Datatalks homeworks and exercises for DE Zoomcamp 2026

πŸ“š Course Progress

βœ… Module 1: Containerization and Infrastructure as Code

Status: Completed | Folder: 01-docker-terraform/

What I learned:

  • Docker fundamentals - Container lifecycle, volumes, and data persistence
  • Docker networking - Container communication and port mapping
  • Docker Compose - Multi-service orchestration (PostgreSQL + pgAdmin)
  • Data pipelines - NYC Taxi data ingestion using Python, pandas, and SQLAlchemy
  • SQL queries - Data analysis on PostgreSQL databases
  • Terraform for GCP - Infrastructure as Code for Google Cloud (Storage + BigQuery)
  • Terraform for AWS - Equivalent AWS infrastructure (S3 + Glue Catalog)
  • Best practices - Environment variables, .gitignore for credentials, and project structure

Key deliverables:

  • Homework 01 - Docker, SQL, and Terraform exercises βœ…
  • Working PostgreSQL + pgAdmin environment via Docker Compose
  • Python data ingestion scripts for parquet and CSV files
  • Terraform configurations for GCP and AWS resource provisioning

Technologies used: Docker, PostgreSQL, pgAdmin, Python, pandas, SQLAlchemy, Terraform, GCP, AWS

Cloud Service Comparison - GCP vs AWS:

GCP Service AWS Equivalent Purpose
Google Cloud Storage (GCS) Amazon S3 Data Lake storage
Uniform Bucket Level Access S3 Public Access Block Secure bucket access
Object Lifecycle Rules S3 Lifecycle Configuration Automatic data expiration
BigQuery Dataset AWS Glue Catalog Database Metadata & query layer
Service Account JSON Key IAM User Profile (AWS CLI) Authentication

Authentication Difference:

  • GCP: Requires my-creds.json service account key file
  • AWS: Uses IAM profile from ~/.aws/credentials (no separate file needed)
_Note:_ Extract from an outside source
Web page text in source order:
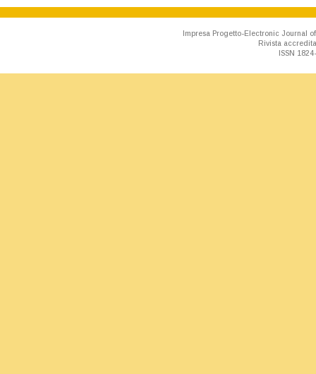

βœ… Module 2: Workflow Orchestration

Status: Completed | Folder: 02-workflow-orchestration/

What I learned:

  • Kestra fundamentals - Modern declarative workflow orchestration platform
  • ETL pipeline orchestration - Extract, transform, and load NYC taxi data to GCP
  • Variables and expressions - Dynamic workflow configuration using Jinja templating
  • Backfill functionality - Historical data processing for multiple time periods
  • Scheduled triggers - Automated workflow execution with timezone support
  • GCP integration - Cloud Storage and BigQuery data loading
  • Secrets management - Secure credential handling with base64 encoding
  • Docker Compose orchestration - Multi-service setup (Kestra + PostgreSQL + pgAdmin)

Key deliverables:

  • Homework 02 - Workflow orchestration and data pipeline exercises βœ…
  • Working Kestra instance with PostgreSQL backend via Docker Compose
  • Automated ETL flows processing millions of taxi trip records
  • GCP bucket and BigQuery dataset created via Terraform-like flows
  • Backfill executions for all 2020 data (Yellow: 24.6M rows, Green: 1.7M rows)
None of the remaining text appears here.